• _Task details_
Copy out the full listing below as it stands, with its pictures left behind.

• _The input_
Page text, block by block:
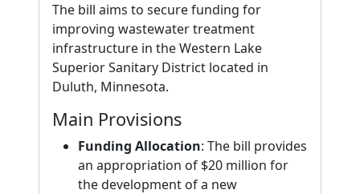
The bill aims to secure funding for
improving wastewater treatment
infrastructure in the Western Lake
Superior Sanitary District located in
Duluth, Minnesota.
Main Provisions
Funding Allocation: The bill provides
an appropriation of $20 million for
the development of a new
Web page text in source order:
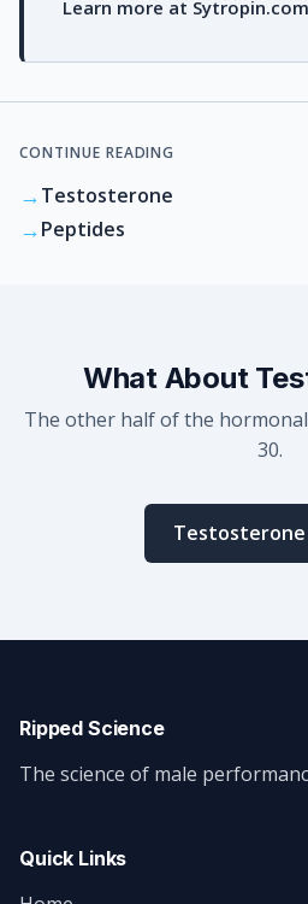
Learn more at
CONTINUE READING
→Testosterone
→Peptides
What About
The other half of the
30.
Testosterone
Ripped Science
The science of male
Quick Links
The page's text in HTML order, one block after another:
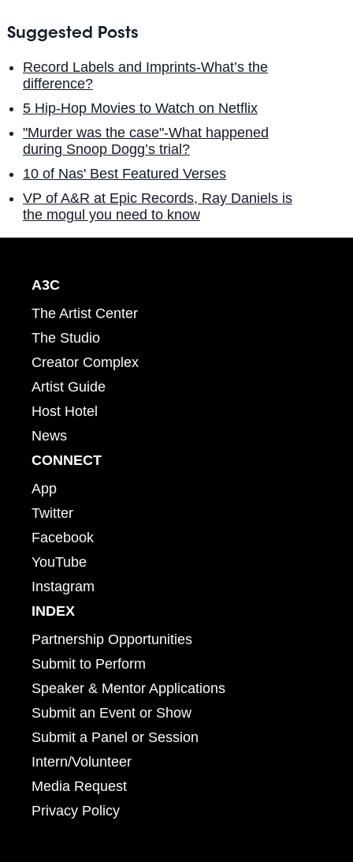
Suggested Posts
Record Labels and Imprints-What’s the
difference?
5 Hip-Hop Movies to Watch on Netflix
"Murder was the case"-What happened
during Snoop Dogg’s trial?
10 of Nas' Best Featured Verses
VP of A&R at Epic Records, Ray Daniels is
the mogul you need to know
A3C
The Artist Center
The Studio
Creator Complex
Artist Guide
Host Hotel
News
CONNECT
App
Twitter
Facebook
YouTube
Instagram
INDEX
Partnership Opportunities
Submit to Perform
Speaker & Mentor Applications
Submit an Event or Show
Submit a Panel or Session
Intern/Volunteer
Media Request
Privacy Policy
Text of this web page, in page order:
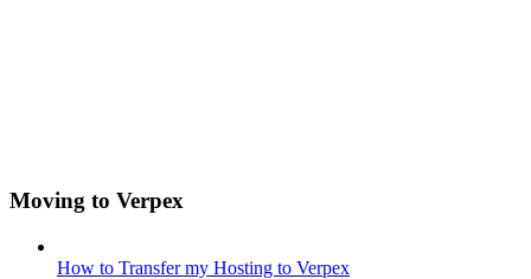
Moving to Verpex
How to Transfer my Hosting to Verpex
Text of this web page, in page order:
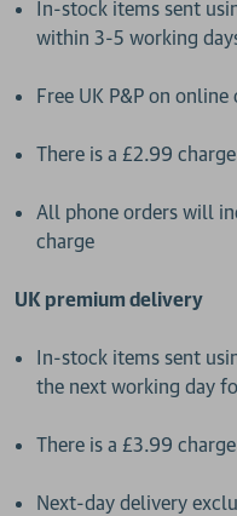
In-stock items sent
within 3-5 working
Free UK P&P on
There is a £2.99
All phone orders will
charge
UK premium delivery
In-stock items sent
the next working day
There is a £3.99
Next-day delivery
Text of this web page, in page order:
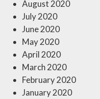
August 2020
July 2020
June 2020
May 2020
April 2020
March 2020
February 2020
January 2020
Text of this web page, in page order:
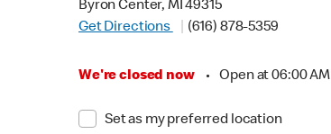
Byron Center, MI 49315
Get Directions
(616) 878-5359
We're closed now • Open at 06:00 AM
Set as my preferred location
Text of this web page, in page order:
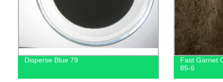
Disperse Blue 79
Fast Garnet
85-6
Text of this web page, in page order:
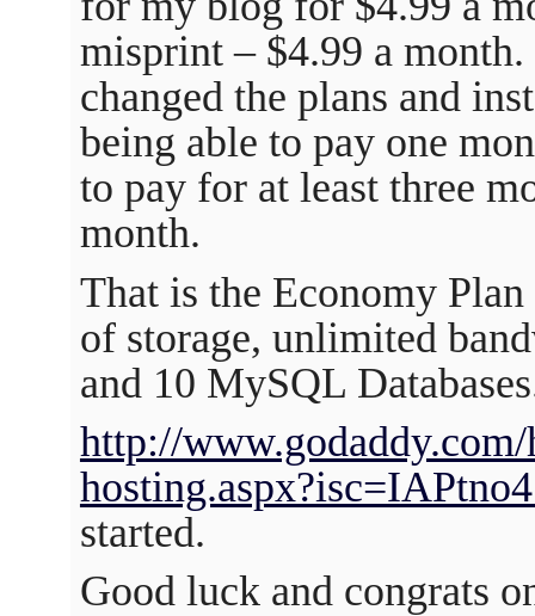
misprint – $4.99 a
changed the plans and
being able to pay one
to pay for at least three
month.
That is the Economy
of storage, unlimited
and 10 MySQL
http://
started.
Good luck and congrats
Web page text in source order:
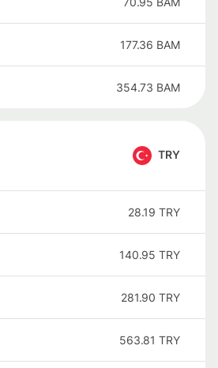
177.36 BAM
354.73 BAM
TRY
28.19 TRY
140.95 TRY
281.90 TRY
563.81 TRY
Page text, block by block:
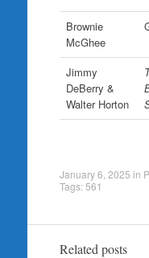
Brownie
McGhee
Jimmy
DeBerry &
Walter Horton
January 6, 2025 in
Tags: 561
Related posts
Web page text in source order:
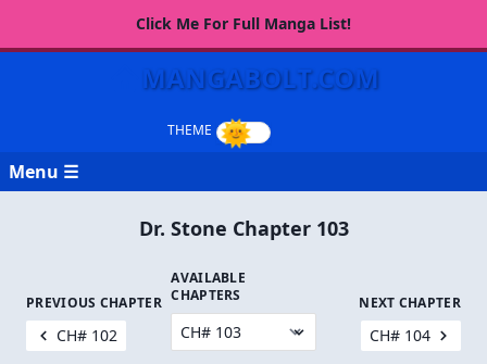
Click Me For Full Manga List!
MANGABOLT.COM
Menu ☰
Dr. Stone Chapter 103
PREVIOUS CHAPTER
CH# 102
AVAILABLE
CHAPTERS
NEXT CHAPTER
CH# 104
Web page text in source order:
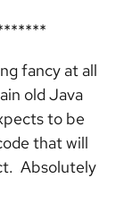
fancy at all
old Java
to be
that will
Absolutely
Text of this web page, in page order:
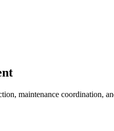
maintenance coordination,
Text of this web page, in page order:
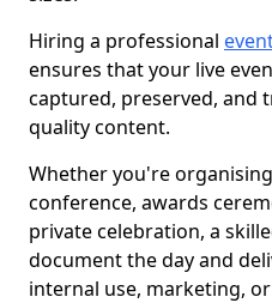
Hiring a professional
ensures that your live
captured, preserved, and
quality content.
Whether you're
conference, awards
private celebration, a
document the day and
internal use, marketing,
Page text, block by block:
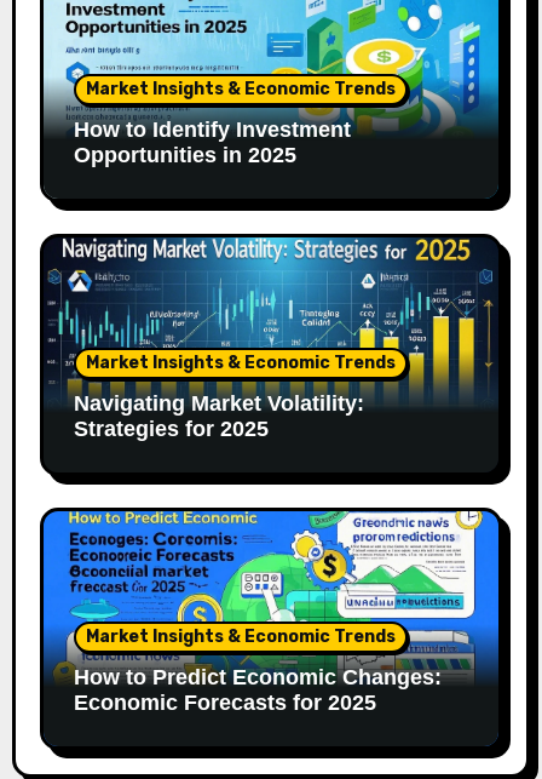
Market Insights & Economic Trends
How to Identify Investment
Opportunities in 2025
Market Insights & Economic Trends
Navigating Market Volatility:
Strategies for 2025
Market Insights & Economic Trends
How to Predict Economic Changes:
Economic Forecasts for 2025

• _Task solution_
Page text, block by block:
The bill aims to secure funding for
improving wastewater treatment
infrastructure in the Western Lake
Superior Sanitary District located in
Duluth, Minnesota.
Main Provisions
Funding Allocation: The bill provides
an appropriation of $20 million for
the development of a new
Web page text in source order:
Learn more at
CONTINUE READING
→Testosterone
→Peptides
What About
The other half of the
30.
Testosterone
Ripped Science
The science of male
Quick Links
The page's text in HTML order, one block after another:
Suggested Posts
Record Labels and Imprints-What’s the
difference?
5 Hip-Hop Movies to Watch on Netflix
"Murder was the case"-What happened
during Snoop Dogg’s trial?
10 of Nas' Best Featured Verses
VP of A&R at Epic Records, Ray Daniels is
the mogul you need to know
A3C
The Artist Center
The Studio
Creator Complex
Artist Guide
Host Hotel
News
CONNECT
App
Twitter
Facebook
YouTube
Instagram
INDEX
Partnership Opportunities
Submit to Perform
Speaker & Mentor Applications
Submit an Event or Show
Submit a Panel or Session
Intern/Volunteer
Media Request
Privacy Policy
Text of this web page, in page order:
Moving to Verpex
How to Transfer my Hosting to Verpex
Text of this web page, in page order:
In-stock items sent
within 3-5 working
Free UK P&P on
There is a £2.99
All phone orders will
charge
UK premium delivery
In-stock items sent
the next working day
There is a £3.99
Next-day delivery
Text of this web page, in page order:
August 2020
July 2020
June 2020
May 2020
April 2020
March 2020
February 2020
January 2020
Text of this web page, in page order:
Byron Center, MI 49315
Get Directions
(616) 878-5359
We're closed now • Open at 06:00 AM
Set as my preferred location
Text of this web page, in page order:
Disperse Blue 79
Fast Garnet
85-6
Text of this web page, in page order:
misprint – $4.99 a
changed the plans and
being able to pay one
to pay for at least three
month.
That is the Economy
of storage, unlimited
and 10 MySQL
http://
started.
Good luck and congrats
Web page text in source order:
177.36 BAM
354.73 BAM
TRY
28.19 TRY
140.95 TRY
281.90 TRY
563.81 TRY
Page text, block by block:
Brownie
McGhee
Jimmy
DeBerry &
Walter Horton
January 6, 2025 in
Tags: 561
Related posts
Web page text in source order:
Click Me For Full Manga List!
MANGABOLT.COM
Menu ☰
Dr. Stone Chapter 103
PREVIOUS CHAPTER
CH# 102
AVAILABLE
CHAPTERS
NEXT CHAPTER
CH# 104
Web page text in source order:
fancy at all
old Java
to be
that will
Absolutely
Text of this web page, in page order:
maintenance coordination,
Text of this web page, in page order:
Hiring a professional
ensures that your live
captured, preserved, and
quality content.
Whether you're
conference, awards
private celebration, a
document the day and
internal use, marketing,
Page text, block by block:
Market Insights & Economic Trends
How to Identify Investment
Opportunities in 2025
Market Insights & Economic Trends
Navigating Market Volatility:
Strategies for 2025
Market Insights & Economic Trends
How to Predict Economic Changes:
Economic Forecasts for 2025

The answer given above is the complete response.